For the first time since October, investors have proven that long-term Bitcoin is the most populous trading space, so long-term positions in tech companies have begun to fall from the top. The short-term position on the US dollar was considered the third most populous trade.
A similar survey by Deutsche Bank revealed that investors said Bitcoin was in a bubble, and 56% of respondents said cryptocurrency is more likely to halve in the next 12 months.
Bitcoin reached $ 40,000 earlier this month and has increased more than 900% since lows in March. Bitcoin, which exceeded $ 30,000 for the first time on January 2, managed to exceed $ 20,000 on December 16.
19% of investors announce that they take more risk than usual
A steeper yield curve was expected by a record 83% of BofA investors, and it was thought to be more than after the collapse of Lehman Brothers in 2008, the Taper Tantrum of the US Federal Reserve in 2013 or the 2016 US elections. The expectation for higher bond yields was at or fairly close to an all-time high.
With record data, 92% of investors surveyed by BofA expected higher inflation next year.
Investors soared on the global growth outlook.

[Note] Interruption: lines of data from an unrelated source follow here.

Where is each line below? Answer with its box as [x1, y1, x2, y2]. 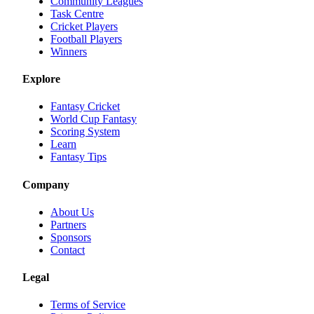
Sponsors [50, 231, 91, 243]
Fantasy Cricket [50, 100, 120, 113]
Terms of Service [50, 299, 125, 311]
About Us [50, 205, 94, 218]
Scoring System [50, 125, 120, 138]
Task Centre [50, 7, 104, 20]
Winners [50, 45, 87, 57]
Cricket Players [50, 20, 118, 32]
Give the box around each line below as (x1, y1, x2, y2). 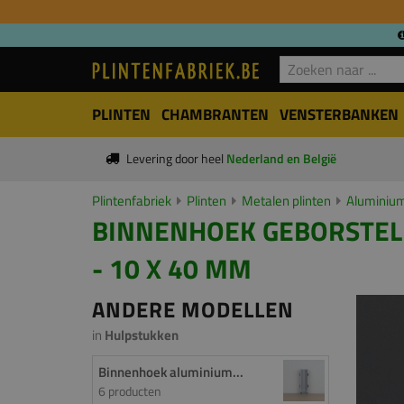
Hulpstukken (105, 325, 179, 345)
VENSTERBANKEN (280, 103, 399, 126)
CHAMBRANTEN (161, 103, 269, 126)
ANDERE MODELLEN (92, 293, 294, 326)
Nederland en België (225, 150, 336, 168)
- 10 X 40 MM (92, 248, 252, 289)
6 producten (98, 381, 161, 400)
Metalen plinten (242, 190, 331, 211)
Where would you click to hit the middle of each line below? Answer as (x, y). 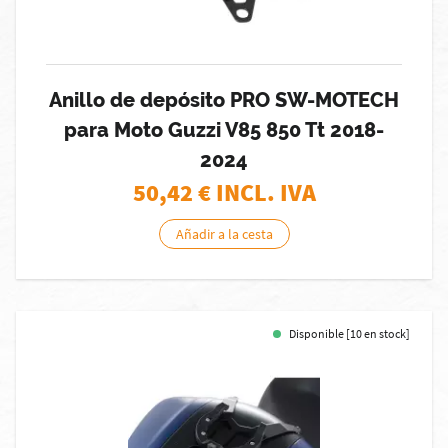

Among the fund managers researched by BofA, the rate of those who said that the global economy was in the early cycle phase, contrary to the recession, was at the highest level in 11 years.
19% of the investors surveyed said they are currently taking more risks than usual in terms of investment. It was noted that fund managers who participated in the survey conducted by BofA managed assets of more than $ 500 billion in total.
The biggest queue risks for the economy; 30% were thought to be problems with the introduction of the vaccine, the Fed’s facilitation of asset purchases at 29%, and the presence of a Wall Street bubble at 18%.
Elsewhere, BofA has also seen some money pouring into scant UK stocks. However, this area remained steady as the number one weak spot, with a low rate of 15%.